Update (12/4/20): I highly recommend using the latest Amazon ECS-optimized Amazon Linux 2 AMI. It uses Docker’s OverlayFS (overlay2) storage driver. The same partition is used for OS, Docker images and metadata. It’s easier to monitor filesystem usage using the Prometheus Node exporter. If you still have to use the older ECS AMI v2015.09.d or later, this article might be useful for you.

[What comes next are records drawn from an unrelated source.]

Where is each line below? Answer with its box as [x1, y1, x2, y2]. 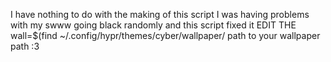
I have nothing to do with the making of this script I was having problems [10, 9, 310, 20]
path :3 [10, 40, 40, 52]
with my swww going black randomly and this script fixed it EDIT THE [10, 19, 297, 31]
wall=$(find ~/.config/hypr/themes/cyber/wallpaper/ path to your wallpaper [10, 30, 321, 41]
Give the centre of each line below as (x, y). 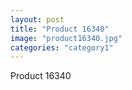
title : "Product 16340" (60, 29)
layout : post (37, 19)
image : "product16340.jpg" (66, 38)
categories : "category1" (62, 47)
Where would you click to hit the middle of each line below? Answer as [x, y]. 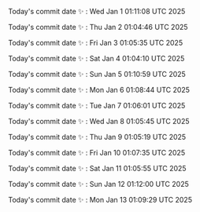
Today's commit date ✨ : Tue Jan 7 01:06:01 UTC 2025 [97, 106]
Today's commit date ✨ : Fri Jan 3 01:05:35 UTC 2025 [96, 43]
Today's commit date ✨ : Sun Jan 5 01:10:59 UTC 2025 [97, 74]
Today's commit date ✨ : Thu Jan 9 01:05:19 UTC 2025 [97, 137]
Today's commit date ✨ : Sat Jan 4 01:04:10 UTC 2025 [96, 58]
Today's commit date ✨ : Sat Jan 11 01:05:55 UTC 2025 [97, 168]
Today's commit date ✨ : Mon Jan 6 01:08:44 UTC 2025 [99, 90]
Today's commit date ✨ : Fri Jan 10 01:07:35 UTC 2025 [97, 153]
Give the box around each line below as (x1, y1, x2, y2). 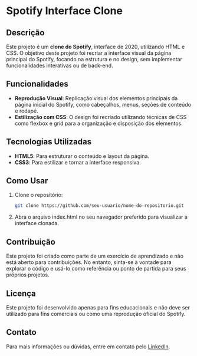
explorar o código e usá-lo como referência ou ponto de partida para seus (6, 265, 186, 272)
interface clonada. (14, 220, 59, 227)
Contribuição (6, 237, 56, 247)
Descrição (6, 28, 45, 38)
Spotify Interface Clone (6, 4, 123, 18)
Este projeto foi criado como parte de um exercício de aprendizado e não (6, 252, 184, 260)
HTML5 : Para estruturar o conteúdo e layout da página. (14, 152, 149, 160)
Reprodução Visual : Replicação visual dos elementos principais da (14, 94, 178, 101)
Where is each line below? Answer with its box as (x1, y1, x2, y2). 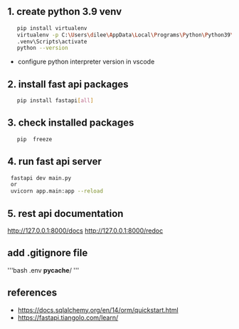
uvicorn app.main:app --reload (10, 188, 103, 195)
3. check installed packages (7, 117, 134, 129)
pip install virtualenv (16, 24, 87, 31)
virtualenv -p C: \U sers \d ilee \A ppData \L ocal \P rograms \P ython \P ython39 (16, 31, 231, 39)
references (7, 287, 58, 299)
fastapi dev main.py (10, 174, 72, 181)
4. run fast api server (7, 156, 102, 168)
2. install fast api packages (7, 78, 129, 90)
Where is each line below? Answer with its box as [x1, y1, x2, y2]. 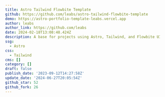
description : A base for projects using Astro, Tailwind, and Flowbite [5, 35, 155, 40]
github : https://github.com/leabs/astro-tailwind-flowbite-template [5, 12, 148, 17]
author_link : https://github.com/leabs [5, 25, 87, 30]
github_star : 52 [5, 80, 38, 85]
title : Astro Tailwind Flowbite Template [5, 7, 91, 12]
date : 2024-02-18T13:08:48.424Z [5, 30, 71, 35]
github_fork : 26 [5, 84, 38, 90]
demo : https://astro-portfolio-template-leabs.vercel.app [5, 16, 126, 21]
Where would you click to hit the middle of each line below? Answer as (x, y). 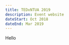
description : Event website (35, 14)
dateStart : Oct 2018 (27, 19)
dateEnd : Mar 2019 (24, 24)
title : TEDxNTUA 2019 (28, 10)
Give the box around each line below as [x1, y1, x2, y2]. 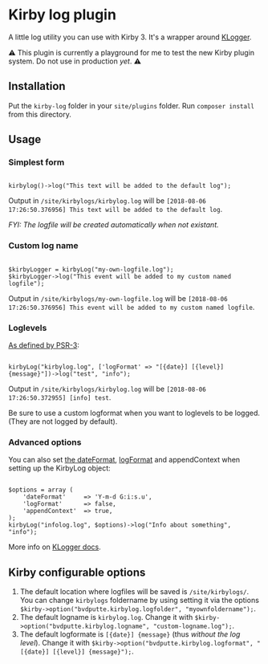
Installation [8, 79, 66, 93]
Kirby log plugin [8, 6, 116, 24]
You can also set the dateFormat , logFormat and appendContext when [8, 455, 241, 465]
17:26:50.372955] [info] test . [8, 393, 112, 402]
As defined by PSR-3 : [8, 340, 80, 350]
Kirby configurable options [8, 565, 146, 579]
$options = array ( [8, 486, 74, 495]
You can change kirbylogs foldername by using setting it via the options [19, 596, 259, 605]
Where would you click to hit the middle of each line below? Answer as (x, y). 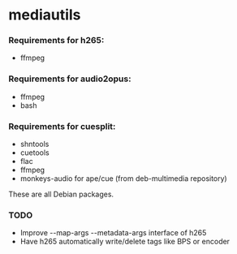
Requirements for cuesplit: (62, 126)
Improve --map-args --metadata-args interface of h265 (113, 233)
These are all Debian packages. (61, 194)
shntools (34, 144)
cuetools (35, 153)
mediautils (45, 15)
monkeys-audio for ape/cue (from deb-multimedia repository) (123, 179)
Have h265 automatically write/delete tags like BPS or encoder (125, 242)
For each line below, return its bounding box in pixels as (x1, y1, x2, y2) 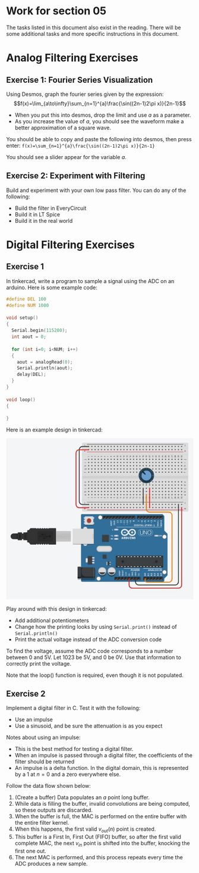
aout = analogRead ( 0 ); (17, 359, 73, 365)
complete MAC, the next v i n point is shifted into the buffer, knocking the (14, 840, 190, 849)
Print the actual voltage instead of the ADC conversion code (14, 636, 162, 643)
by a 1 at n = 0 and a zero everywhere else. (14, 771, 121, 778)
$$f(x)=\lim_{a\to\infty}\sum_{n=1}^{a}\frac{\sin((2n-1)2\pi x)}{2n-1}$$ (14, 100, 186, 107)
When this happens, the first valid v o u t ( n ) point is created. (14, 825, 156, 834)
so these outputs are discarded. (14, 806, 93, 814)
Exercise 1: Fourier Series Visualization (6, 74, 153, 85)
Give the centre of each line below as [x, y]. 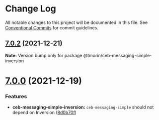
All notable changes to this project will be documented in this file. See [77, 22]
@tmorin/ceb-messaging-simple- [118, 55]
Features [16, 96]
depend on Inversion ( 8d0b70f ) [44, 113]
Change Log [31, 9]
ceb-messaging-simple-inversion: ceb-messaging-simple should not [83, 107]
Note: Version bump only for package [44, 55]
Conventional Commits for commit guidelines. [52, 27]
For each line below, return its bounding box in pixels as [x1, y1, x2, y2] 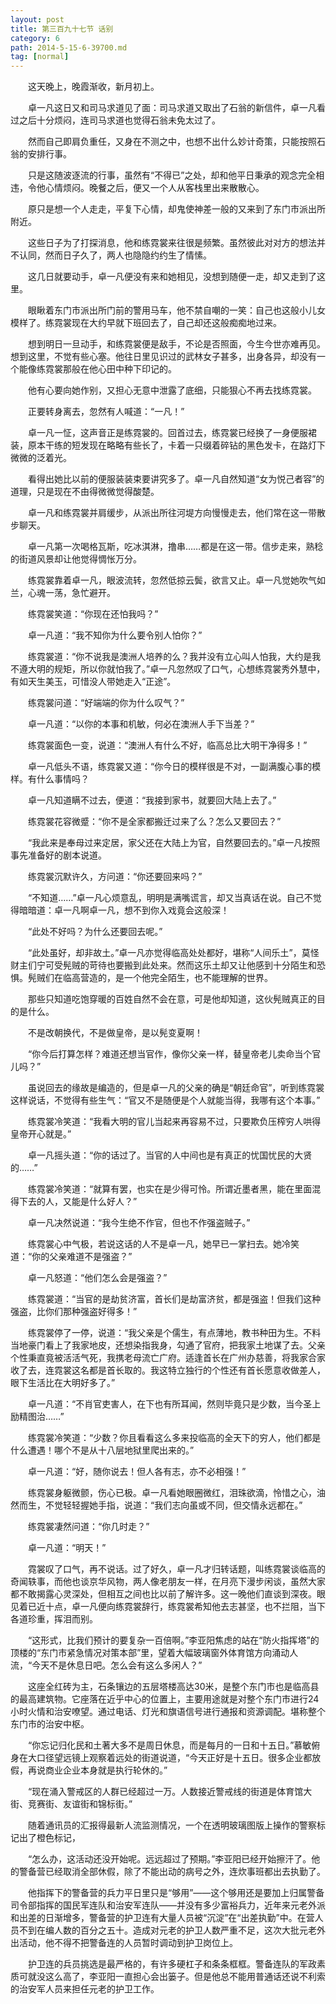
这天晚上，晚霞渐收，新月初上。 [27, 81, 160, 93]
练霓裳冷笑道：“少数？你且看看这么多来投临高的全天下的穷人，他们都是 [27, 1432, 322, 1444]
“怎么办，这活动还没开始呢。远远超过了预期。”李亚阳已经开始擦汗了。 [27, 1853, 312, 1865]
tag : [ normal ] [10, 52, 70, 62]
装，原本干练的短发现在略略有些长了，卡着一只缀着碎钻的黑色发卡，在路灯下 [10, 439, 326, 451]
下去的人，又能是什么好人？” [18, 1196, 138, 1208]
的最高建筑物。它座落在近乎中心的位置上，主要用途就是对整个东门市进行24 [10, 1693, 320, 1705]
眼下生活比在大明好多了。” [10, 1377, 116, 1389]
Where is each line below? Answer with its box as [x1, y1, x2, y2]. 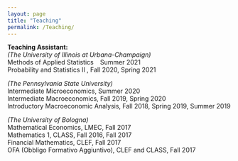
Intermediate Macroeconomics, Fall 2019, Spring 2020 [7, 94, 166, 103]
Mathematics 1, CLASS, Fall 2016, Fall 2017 [7, 131, 132, 139]
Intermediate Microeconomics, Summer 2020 [7, 87, 141, 96]
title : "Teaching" [7, 17, 62, 24]
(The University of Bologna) [7, 116, 89, 124]
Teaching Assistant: [7, 43, 68, 52]
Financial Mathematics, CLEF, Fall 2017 [7, 138, 121, 147]
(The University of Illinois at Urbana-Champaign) [7, 50, 151, 59]
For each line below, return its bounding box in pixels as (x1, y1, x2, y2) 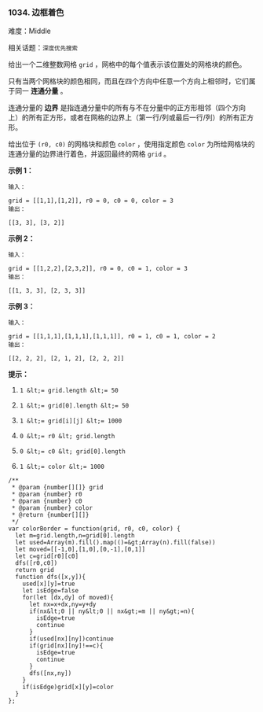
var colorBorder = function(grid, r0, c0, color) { (8, 525, 181, 533)
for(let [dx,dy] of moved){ (22, 594, 114, 602)
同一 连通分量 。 (14, 87, 68, 96)
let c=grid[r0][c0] (15, 552, 79, 560)
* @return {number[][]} (11, 511, 89, 519)
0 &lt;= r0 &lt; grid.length (19, 433, 115, 441)
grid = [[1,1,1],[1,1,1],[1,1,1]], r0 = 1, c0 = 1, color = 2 (8, 333, 216, 341)
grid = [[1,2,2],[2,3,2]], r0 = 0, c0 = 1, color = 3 (8, 265, 188, 273)
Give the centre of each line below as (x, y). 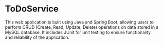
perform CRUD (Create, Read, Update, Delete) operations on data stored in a (82, 27)
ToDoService (32, 9)
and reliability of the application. (37, 37)
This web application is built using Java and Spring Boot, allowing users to (80, 22)
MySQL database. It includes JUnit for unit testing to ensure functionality (78, 32)
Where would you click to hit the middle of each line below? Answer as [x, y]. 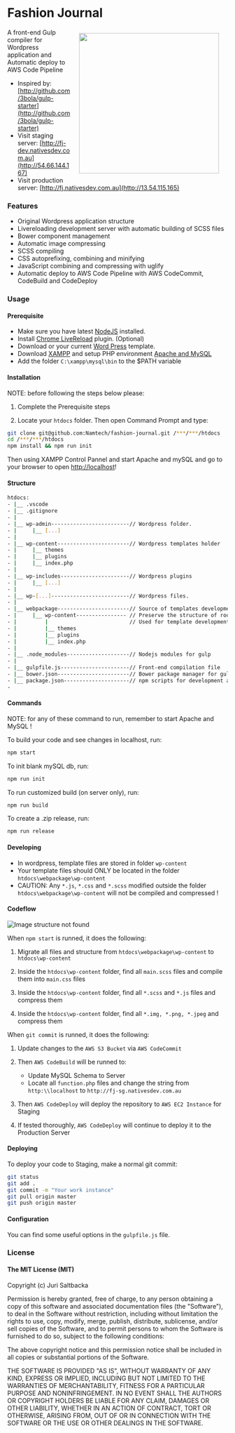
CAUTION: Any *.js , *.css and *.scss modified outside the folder [112, 885]
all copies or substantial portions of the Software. [78, 1357]
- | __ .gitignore [33, 511]
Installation [24, 377]
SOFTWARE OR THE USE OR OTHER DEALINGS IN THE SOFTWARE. [105, 1422]
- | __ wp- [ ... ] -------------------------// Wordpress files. [98, 596]
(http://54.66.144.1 [43, 165]
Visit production [40, 180]
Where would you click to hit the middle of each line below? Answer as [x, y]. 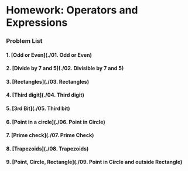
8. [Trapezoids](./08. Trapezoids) [47, 148]
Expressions [37, 23]
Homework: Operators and [72, 10]
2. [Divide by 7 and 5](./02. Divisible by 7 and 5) [65, 69]
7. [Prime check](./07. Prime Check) [50, 135]
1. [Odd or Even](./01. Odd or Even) [49, 55]
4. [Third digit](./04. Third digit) [45, 95]
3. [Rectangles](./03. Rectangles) [48, 81]
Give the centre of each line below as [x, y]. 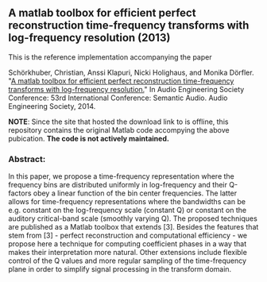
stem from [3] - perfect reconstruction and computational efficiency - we [128, 236]
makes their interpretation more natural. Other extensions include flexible [128, 253]
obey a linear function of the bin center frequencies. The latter [135, 193]
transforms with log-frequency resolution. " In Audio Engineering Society [126, 89]
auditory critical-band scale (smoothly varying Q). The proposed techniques [133, 218]
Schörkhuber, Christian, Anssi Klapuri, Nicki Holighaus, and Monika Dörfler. [131, 72]
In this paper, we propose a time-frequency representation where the [121, 176]
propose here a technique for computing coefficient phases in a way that [128, 244]
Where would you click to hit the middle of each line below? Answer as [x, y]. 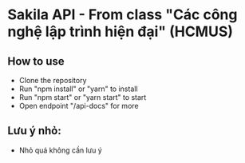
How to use [36, 61]
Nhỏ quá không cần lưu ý [61, 150]
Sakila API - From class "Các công [122, 15]
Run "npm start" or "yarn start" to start [83, 97]
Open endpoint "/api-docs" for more [79, 106]
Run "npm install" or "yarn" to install [78, 89]
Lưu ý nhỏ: [34, 131]
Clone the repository [53, 80]
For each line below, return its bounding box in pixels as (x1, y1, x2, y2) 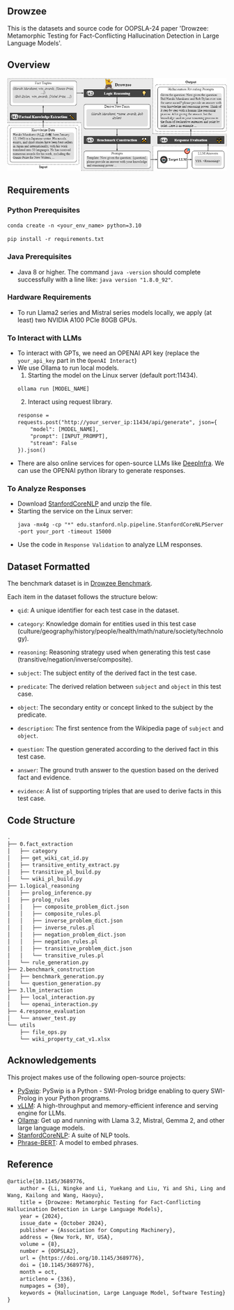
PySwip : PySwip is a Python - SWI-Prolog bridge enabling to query (17, 1086, 210, 1095)
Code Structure (7, 814, 75, 826)
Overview (7, 59, 51, 71)
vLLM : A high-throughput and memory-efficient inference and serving (17, 1101, 219, 1109)
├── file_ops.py (19, 1029, 68, 1036)
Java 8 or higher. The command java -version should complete (17, 267, 201, 276)
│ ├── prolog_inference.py (7, 889, 92, 897)
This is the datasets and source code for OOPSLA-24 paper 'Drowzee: (7, 24, 209, 32)
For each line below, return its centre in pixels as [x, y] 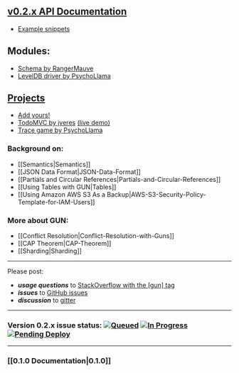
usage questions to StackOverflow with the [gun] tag [96, 285]
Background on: [36, 148]
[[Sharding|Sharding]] [49, 251]
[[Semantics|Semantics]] [54, 164]
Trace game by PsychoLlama [60, 130]
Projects [26, 98]
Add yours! [34, 115]
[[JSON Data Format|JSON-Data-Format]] [79, 172]
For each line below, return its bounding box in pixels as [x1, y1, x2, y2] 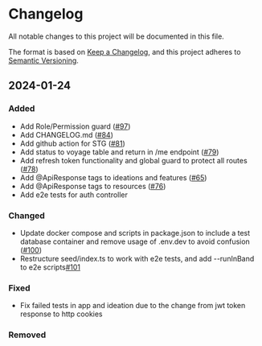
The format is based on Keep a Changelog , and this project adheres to [8, 47, 241, 56]
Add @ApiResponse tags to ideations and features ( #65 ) [19, 172, 207, 182]
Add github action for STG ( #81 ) [19, 138, 126, 148]
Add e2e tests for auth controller [19, 190, 129, 200]
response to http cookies [19, 309, 103, 319]
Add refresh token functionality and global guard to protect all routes [19, 155, 248, 165]
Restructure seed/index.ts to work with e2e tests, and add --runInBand [19, 253, 255, 263]
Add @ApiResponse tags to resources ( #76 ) [19, 181, 166, 191]
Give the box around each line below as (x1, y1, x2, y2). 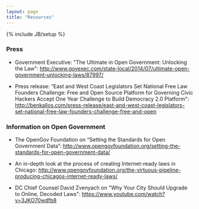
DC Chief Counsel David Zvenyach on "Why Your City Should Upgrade (14, 184, 188, 191)
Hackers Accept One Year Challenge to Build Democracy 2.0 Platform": (14, 95, 189, 102)
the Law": (14, 65, 39, 72)
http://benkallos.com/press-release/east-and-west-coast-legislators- (14, 101, 185, 108)
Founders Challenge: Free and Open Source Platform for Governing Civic (14, 89, 194, 96)
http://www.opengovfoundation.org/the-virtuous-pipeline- (38, 166, 181, 173)
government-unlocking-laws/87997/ (14, 71, 104, 78)
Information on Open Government (6, 123, 106, 131)
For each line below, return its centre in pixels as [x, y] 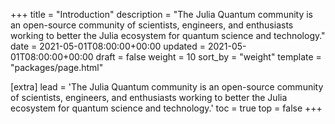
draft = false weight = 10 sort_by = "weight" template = [208, 57]
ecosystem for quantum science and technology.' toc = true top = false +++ [166, 108]
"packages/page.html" [57, 67]
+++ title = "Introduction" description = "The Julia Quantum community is [162, 14]
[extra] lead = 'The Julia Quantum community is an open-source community [167, 87]
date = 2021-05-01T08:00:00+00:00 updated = [108, 46]
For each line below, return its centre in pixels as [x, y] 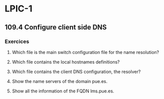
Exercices [17, 41]
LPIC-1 [19, 9]
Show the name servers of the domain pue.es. [60, 81]
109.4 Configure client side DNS [56, 27]
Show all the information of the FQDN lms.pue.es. [63, 91]
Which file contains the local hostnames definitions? [66, 62]
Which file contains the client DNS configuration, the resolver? [76, 71]
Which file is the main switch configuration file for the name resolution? [85, 52]
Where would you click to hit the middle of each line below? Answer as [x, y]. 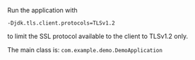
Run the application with [42, 10]
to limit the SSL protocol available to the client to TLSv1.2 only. [98, 36]
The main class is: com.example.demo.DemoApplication [85, 50]
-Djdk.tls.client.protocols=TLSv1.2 [61, 23]
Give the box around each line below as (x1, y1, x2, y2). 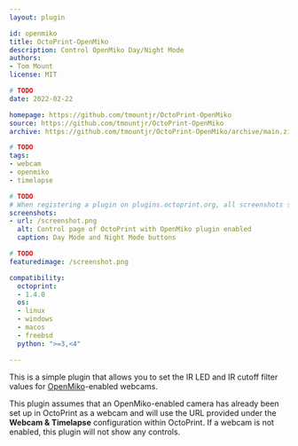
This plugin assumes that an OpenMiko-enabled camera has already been (9, 398, 279, 409)
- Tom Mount (9, 62, 53, 71)
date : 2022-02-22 (9, 94, 74, 103)
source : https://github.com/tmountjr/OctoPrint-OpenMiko (9, 119, 224, 128)
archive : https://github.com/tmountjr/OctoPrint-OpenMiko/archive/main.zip (9, 127, 295, 136)
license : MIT (9, 70, 58, 80)
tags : (9, 152, 29, 160)
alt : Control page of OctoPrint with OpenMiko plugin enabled (17, 225, 252, 234)
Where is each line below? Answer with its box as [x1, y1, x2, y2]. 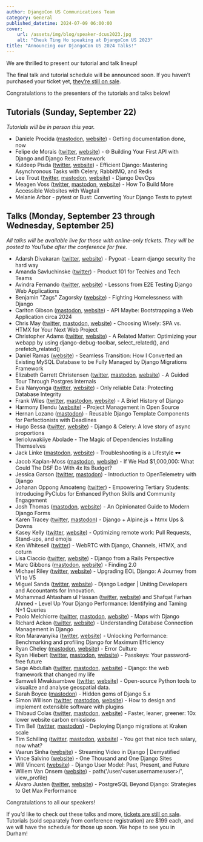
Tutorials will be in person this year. [6, 123, 95, 131]
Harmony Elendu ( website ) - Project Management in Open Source [15, 403, 179, 411]
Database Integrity [15, 390, 62, 398]
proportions [15, 429, 45, 436]
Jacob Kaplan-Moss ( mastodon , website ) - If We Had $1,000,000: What [15, 457, 195, 465]
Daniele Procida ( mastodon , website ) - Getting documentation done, [15, 135, 186, 142]
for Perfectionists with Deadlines [15, 416, 97, 423]
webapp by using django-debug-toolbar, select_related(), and [15, 338, 170, 346]
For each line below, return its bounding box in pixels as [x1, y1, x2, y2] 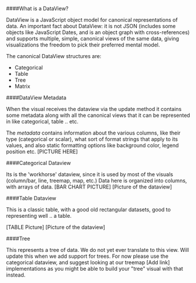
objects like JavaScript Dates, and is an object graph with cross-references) [6, 29, 190, 36]
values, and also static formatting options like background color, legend [6, 142, 179, 149]
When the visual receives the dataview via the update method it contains [6, 106, 182, 112]
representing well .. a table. [6, 213, 72, 219]
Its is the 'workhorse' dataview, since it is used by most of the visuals [6, 171, 173, 178]
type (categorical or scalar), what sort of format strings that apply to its [6, 136, 178, 143]
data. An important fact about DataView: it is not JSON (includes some [6, 23, 176, 29]
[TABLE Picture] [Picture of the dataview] [6, 224, 106, 231]
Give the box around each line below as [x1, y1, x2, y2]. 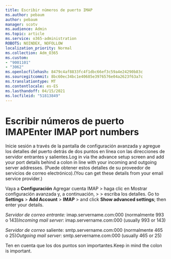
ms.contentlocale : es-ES [5, 83, 58, 89]
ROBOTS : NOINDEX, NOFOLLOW [5, 41, 63, 46]
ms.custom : [5, 55, 29, 60]
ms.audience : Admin [5, 27, 47, 32]
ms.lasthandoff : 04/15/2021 [5, 88, 66, 94]
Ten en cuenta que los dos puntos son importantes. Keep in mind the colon [5, 243, 162, 249]
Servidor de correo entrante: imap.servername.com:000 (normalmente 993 [5, 212, 164, 218]
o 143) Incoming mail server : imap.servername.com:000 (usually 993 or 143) [5, 217, 166, 223]
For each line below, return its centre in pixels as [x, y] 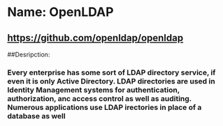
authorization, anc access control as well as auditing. [100, 98]
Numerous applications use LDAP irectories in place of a [105, 107]
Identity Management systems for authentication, [94, 90]
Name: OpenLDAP [60, 12]
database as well [36, 116]
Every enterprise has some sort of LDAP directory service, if [111, 72]
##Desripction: [29, 54]
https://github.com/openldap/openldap [95, 38]
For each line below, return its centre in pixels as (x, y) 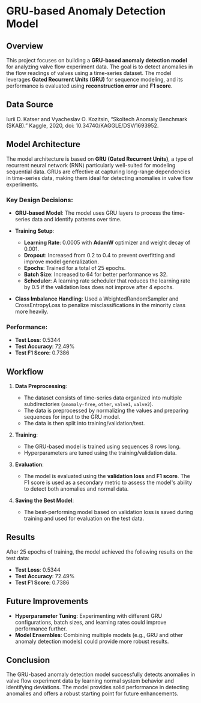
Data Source (30, 105)
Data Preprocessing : (41, 386)
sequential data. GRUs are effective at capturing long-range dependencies (98, 172)
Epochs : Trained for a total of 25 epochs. (75, 268)
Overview (25, 46)
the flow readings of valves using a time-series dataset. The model (89, 73)
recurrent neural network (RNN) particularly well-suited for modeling (91, 165)
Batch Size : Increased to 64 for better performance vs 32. (96, 274)
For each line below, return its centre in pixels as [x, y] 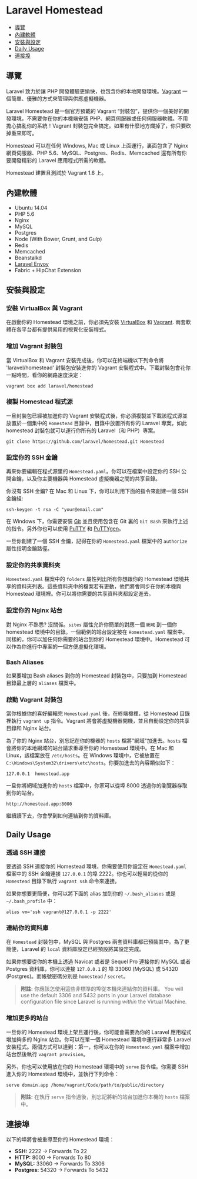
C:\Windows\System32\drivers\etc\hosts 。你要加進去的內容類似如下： [91, 763]
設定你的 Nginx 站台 [34, 610]
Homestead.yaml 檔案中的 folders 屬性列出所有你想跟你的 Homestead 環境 [95, 579]
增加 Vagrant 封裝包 [34, 346]
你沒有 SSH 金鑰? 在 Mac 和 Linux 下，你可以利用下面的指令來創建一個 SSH [97, 491]
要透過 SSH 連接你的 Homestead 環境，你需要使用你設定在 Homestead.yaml [96, 866]
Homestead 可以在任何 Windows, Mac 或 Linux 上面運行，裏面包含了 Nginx [97, 145]
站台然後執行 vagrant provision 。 [47, 1054]
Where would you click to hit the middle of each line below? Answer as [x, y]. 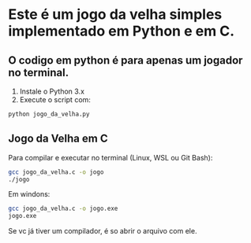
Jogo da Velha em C [58, 139]
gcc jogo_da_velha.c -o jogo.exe [63, 209]
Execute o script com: [55, 99]
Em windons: [29, 194]
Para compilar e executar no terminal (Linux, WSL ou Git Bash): [111, 157]
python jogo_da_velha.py [49, 114]
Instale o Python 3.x [52, 91]
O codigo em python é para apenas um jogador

There are plenty of tools out there for monitoring Docker using Prometheus. We can use the Node Exporter to gather useful information for Docker hosts at an OS/kernel level (memory, cpu, network, filesystem) and at a container level there is cAdvisor which reports resource usage and performance data. Unfortunately I couldn’t find any way of monitoring Docker Thin Pool usage with Prometheus so I wrote a quick Python script to generate usage metrics that are exposed using Node Exporter’s textfile collector. So first, what does “Thin Pool” in Docker means? The Docker documentation is not very clear on this and this answer on Stackoverflow makes it easier to understand:
“A thin pool is a storage source that provides on-demand allocation for storage space. It is more or less similar to virtual memory, which provides full address space to every process. Thin pool is a conceptional term which stands for the backing storage source used by thin provisioning. Thin provisioning allocates virtual chunks of storage from thin pool, while fat provisioning allocates physical blocks of storage from the traditional storage pool. The Docker Engine can be configured to use Device Mapper as its storage driver. This is where you deal with thin provisioning. According to Docker’s documentation, production hosts using the devicemapper storage driver must use direct-lvm mode. This mode uses block devices to create the thin pool.”
If you use AWS ECS, this is done by attaching a specific EBS volume to an instance (/dev/xvdcz). The volume is configured as a Logical Volume Management (LVM) device and it is accessed directly by Docker via the devicemapper backend. If you do a “df -h” on your ECS instance, you will be unable to see it mounted and you can’t monitor its usage using the Node Exporter. But you can see it using the command “docker info |grep Space”. At Signal, we ran into an issue where we were unable to launch tasks on a few instances because we didn’t have enough space left on the Thin Pool. When this happens, the ECS Task event log will throw an error similar to this:
CannotCreateContainerError: API error (500): devmapper: Thin Pool has 4350 free data blocks which is less than minimum required 4454 free data blocks. Create more free space in thin pool or use dm.min_free_space option to change behavior
After increasing the size of our Thin Pool we needed a good way to monitor it so we don’t run into the same issue again. Since we’re running on the Node Exporter on each ECS instance using /tmp as a textfile collector entrypoint, it’s just a matter of calling “docker space”, collect information and write a text file into /tmp so it will be scraped as any other node metric. We run it from cron every minute:
There are 3 metrics:
docker_thinpool_data_space_total_bytes docker_thinpool_data_space_used_bytes docker_thinpool_minimum_free_space_bytes
I think these are self-explanatory and mimic what we see from “docker info”. A quick way of showing how much free space you have left on a Grafana Dashboard would be something like:
docker_thinpool_data_space_total_bytes - docker_thinpool_data_space_used_bytes
You could also build a Prometheus alert using the following expression:
expr: (docker_thinpool_data_space_total_bytes - docker_thinpool_data_space_used_bytes) < docker_thinpool_minimum_free_space_bytes
I don’t monitor any metadata space usage as it’s not much of a problem for us but we it’s very easy to add them to prom-docker-thinpool-usage.py. This could be useful for others.